WHAT THE TASK ASKS
Below are some records. Say in a single number how many of their lines include the word "that".

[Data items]
<<<<
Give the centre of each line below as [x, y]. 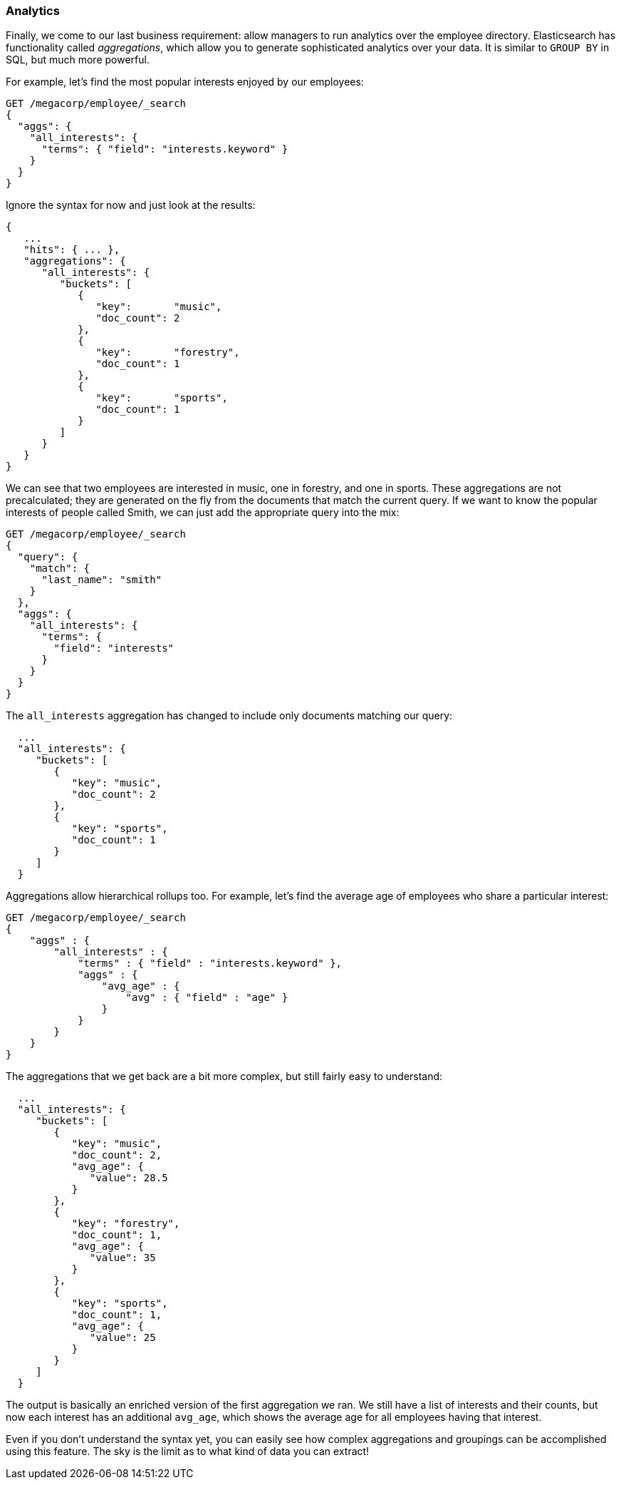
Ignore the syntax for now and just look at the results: [131, 205]
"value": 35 [123, 1258]
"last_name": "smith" [102, 580]
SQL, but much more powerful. [78, 60]
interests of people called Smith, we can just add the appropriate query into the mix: [203, 513]
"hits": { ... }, [72, 250]
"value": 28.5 [129, 1178]
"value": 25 [123, 1338]
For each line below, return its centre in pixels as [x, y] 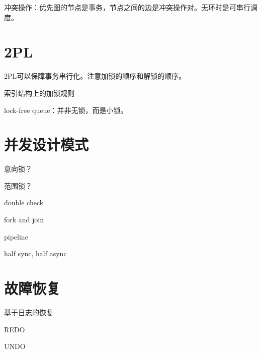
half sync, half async [35, 253]
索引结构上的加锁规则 [39, 93]
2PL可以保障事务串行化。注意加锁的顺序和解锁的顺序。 [95, 76]
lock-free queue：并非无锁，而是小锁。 [66, 110]
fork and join [24, 219]
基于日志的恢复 [29, 312]
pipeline [16, 236]
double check [24, 202]
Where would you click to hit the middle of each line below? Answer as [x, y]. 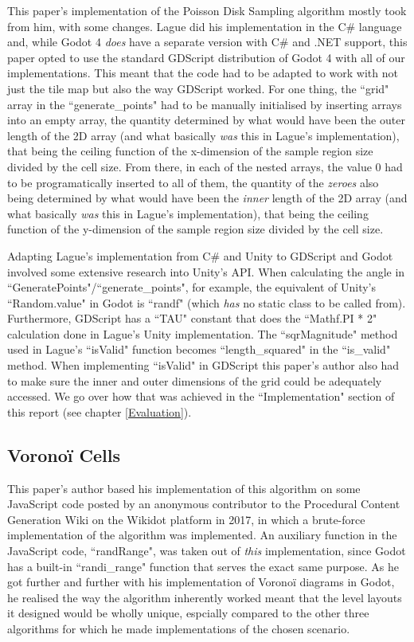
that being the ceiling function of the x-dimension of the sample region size [190, 151]
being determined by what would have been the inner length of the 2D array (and [207, 198]
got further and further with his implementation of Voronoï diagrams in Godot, [201, 582]
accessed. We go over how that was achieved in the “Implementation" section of [201, 396]
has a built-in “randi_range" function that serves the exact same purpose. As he [203, 566]
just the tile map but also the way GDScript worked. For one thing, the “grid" [198, 88]
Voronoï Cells [64, 454]
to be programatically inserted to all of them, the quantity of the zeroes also [193, 182]
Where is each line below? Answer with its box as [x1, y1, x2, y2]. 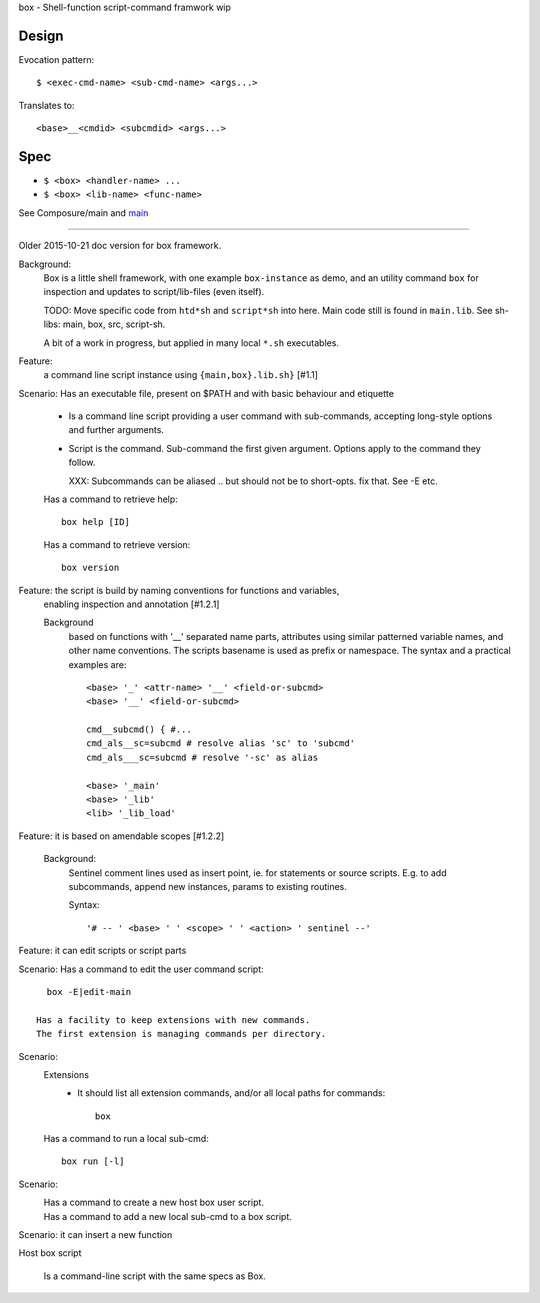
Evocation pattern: [18, 53, 95, 65]
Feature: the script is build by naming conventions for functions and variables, [18, 584, 340, 596]
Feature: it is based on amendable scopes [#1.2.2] [18, 830, 225, 842]
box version [61, 562, 120, 574]
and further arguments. [68, 424, 165, 436]
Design [18, 27, 64, 44]
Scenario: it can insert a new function [18, 1229, 173, 1241]
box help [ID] [61, 516, 130, 528]
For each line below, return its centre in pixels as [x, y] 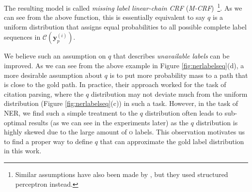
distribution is [217, 122]
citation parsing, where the [44, 94]
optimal [15, 122]
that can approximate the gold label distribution [172, 141]
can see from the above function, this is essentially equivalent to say [105, 17]
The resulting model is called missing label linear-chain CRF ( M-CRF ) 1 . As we [123, 7]
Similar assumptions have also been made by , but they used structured [122, 174]
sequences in [22, 37]
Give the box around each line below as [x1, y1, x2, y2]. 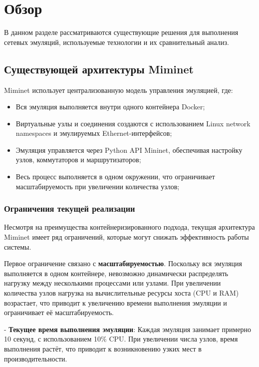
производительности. [4, 353, 67, 364]
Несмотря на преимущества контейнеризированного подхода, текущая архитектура [4, 222, 255, 232]
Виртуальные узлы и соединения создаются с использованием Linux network [15, 118, 251, 128]
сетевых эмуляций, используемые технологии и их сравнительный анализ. [4, 36, 229, 47]
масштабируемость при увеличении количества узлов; [15, 181, 180, 191]
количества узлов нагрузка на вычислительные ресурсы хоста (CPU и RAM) [4, 288, 239, 298]
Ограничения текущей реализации [4, 202, 135, 215]
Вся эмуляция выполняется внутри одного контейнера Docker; [15, 101, 205, 112]
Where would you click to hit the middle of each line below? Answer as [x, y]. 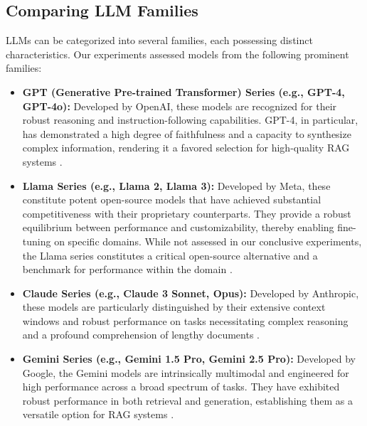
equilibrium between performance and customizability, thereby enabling [178, 227]
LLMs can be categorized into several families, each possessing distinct [159, 40]
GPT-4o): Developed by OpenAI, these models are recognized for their [180, 106]
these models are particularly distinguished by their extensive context [174, 307]
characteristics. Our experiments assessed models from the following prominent [177, 54]
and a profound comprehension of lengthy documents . [141, 335]
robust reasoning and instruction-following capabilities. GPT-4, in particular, [190, 120]
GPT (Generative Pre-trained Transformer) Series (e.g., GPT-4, [183, 91]
>>>>
COMPLETED EXERCISE
4